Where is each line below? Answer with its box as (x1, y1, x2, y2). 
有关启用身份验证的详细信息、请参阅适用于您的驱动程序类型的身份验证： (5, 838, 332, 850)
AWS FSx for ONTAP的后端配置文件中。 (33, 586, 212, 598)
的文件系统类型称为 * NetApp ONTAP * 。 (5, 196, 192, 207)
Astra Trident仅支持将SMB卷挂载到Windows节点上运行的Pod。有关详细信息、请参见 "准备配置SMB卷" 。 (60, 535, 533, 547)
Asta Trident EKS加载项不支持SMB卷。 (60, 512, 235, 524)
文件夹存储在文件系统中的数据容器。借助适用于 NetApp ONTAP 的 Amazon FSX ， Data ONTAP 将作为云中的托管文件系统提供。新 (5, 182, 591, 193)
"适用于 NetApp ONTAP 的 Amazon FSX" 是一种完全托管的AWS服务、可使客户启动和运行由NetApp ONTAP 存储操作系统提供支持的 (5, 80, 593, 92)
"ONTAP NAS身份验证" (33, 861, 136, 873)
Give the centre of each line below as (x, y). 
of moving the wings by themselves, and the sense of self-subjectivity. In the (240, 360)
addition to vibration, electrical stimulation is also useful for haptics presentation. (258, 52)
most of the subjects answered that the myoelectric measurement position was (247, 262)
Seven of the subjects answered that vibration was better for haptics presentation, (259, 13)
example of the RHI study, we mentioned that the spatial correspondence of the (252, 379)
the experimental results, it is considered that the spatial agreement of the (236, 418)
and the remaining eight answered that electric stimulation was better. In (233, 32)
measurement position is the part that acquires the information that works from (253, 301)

_ _ _ _

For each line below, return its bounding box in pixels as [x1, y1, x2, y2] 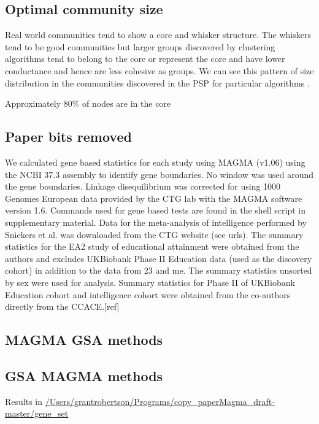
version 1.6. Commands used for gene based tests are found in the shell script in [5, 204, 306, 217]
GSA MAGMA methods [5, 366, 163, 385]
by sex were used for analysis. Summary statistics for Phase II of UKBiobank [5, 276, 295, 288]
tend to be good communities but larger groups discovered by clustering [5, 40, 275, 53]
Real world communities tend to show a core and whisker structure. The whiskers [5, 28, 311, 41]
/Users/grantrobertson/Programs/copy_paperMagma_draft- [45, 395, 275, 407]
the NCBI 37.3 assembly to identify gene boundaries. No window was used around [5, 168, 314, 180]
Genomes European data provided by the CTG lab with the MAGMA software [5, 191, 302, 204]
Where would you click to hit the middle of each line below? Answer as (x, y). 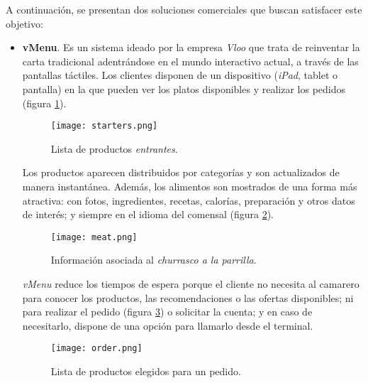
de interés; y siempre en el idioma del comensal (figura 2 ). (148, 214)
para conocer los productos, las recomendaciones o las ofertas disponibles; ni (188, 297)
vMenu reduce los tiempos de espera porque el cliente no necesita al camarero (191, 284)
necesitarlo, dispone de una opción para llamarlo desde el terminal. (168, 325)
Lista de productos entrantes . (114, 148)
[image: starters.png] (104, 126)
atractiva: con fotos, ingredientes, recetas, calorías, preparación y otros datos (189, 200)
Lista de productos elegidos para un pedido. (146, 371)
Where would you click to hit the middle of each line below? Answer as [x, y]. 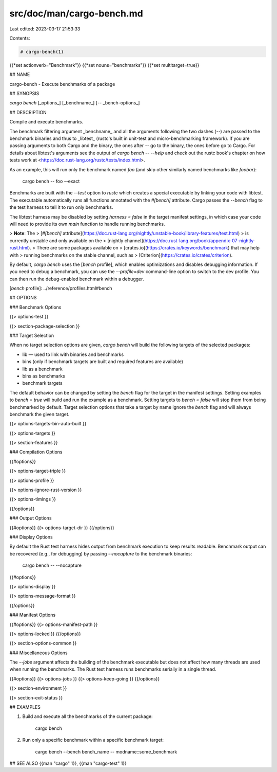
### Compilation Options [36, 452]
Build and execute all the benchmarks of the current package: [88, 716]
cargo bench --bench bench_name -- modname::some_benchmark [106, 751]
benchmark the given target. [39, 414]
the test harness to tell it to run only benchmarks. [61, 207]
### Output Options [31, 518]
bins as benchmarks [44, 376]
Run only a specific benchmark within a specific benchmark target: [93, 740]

_ _ _ _

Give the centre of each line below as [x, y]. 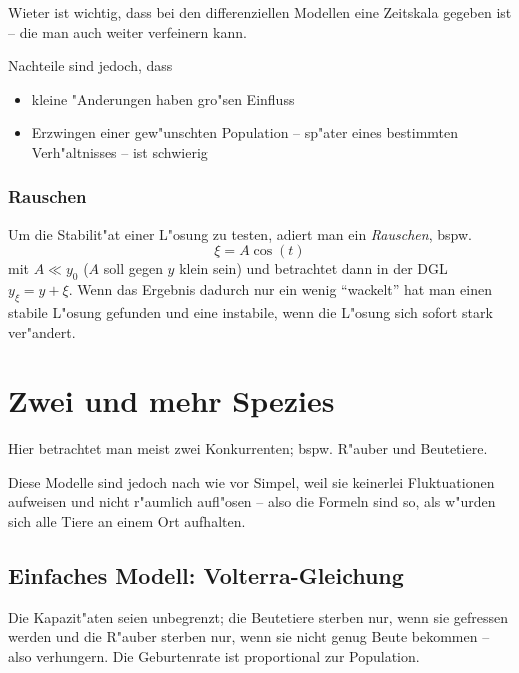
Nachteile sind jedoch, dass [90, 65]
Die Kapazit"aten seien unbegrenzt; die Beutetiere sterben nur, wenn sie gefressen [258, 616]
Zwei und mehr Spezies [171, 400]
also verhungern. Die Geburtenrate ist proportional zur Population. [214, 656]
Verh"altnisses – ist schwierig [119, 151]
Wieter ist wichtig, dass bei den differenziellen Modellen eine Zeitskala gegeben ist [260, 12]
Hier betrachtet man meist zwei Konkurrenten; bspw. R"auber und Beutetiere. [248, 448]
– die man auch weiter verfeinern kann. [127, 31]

_ _ _ _

Look through the records and copy down every line that holds "communities".

tend to be good communities but larger groups discovered by clustering [5, 40, 275, 53]
Real world communities tend to show a core and whisker structure. The whiskers [5, 28, 311, 41]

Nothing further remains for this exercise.